_DATA PROVIDED:_

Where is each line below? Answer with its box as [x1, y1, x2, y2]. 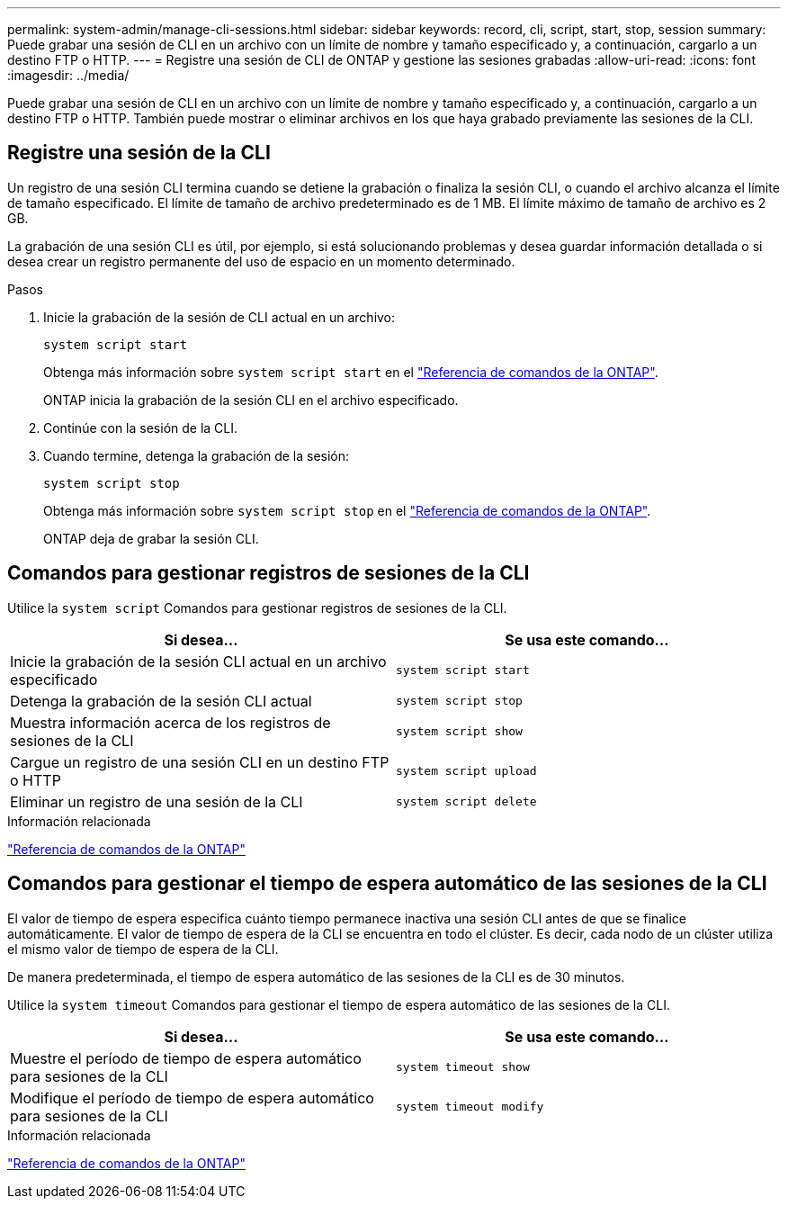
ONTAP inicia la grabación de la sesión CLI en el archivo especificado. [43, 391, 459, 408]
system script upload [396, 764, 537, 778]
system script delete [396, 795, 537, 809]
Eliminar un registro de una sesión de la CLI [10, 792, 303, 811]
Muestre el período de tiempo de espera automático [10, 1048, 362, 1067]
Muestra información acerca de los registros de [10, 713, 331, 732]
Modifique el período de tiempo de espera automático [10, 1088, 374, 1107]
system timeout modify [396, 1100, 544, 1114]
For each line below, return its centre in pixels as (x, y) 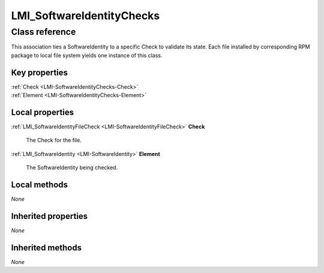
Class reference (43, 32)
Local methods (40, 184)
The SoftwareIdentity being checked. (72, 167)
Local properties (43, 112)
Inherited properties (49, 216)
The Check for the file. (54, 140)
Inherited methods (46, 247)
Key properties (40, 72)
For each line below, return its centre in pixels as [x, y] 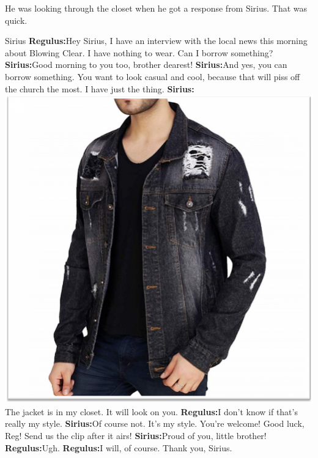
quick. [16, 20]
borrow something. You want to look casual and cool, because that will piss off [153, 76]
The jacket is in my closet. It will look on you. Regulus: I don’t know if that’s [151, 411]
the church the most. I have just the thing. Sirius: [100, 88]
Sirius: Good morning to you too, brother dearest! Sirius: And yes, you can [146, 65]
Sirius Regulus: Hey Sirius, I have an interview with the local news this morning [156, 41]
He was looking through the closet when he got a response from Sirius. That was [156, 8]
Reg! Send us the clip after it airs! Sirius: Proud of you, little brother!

_TASK STATEMENT:_
Could you copy every line from the records that has "have" in it?

_SOLUTION:_
the church the most. I have just the thing. Sirius: [100, 88]
Sirius Regulus: Hey Sirius, I have an interview with the local news this morning [156, 41]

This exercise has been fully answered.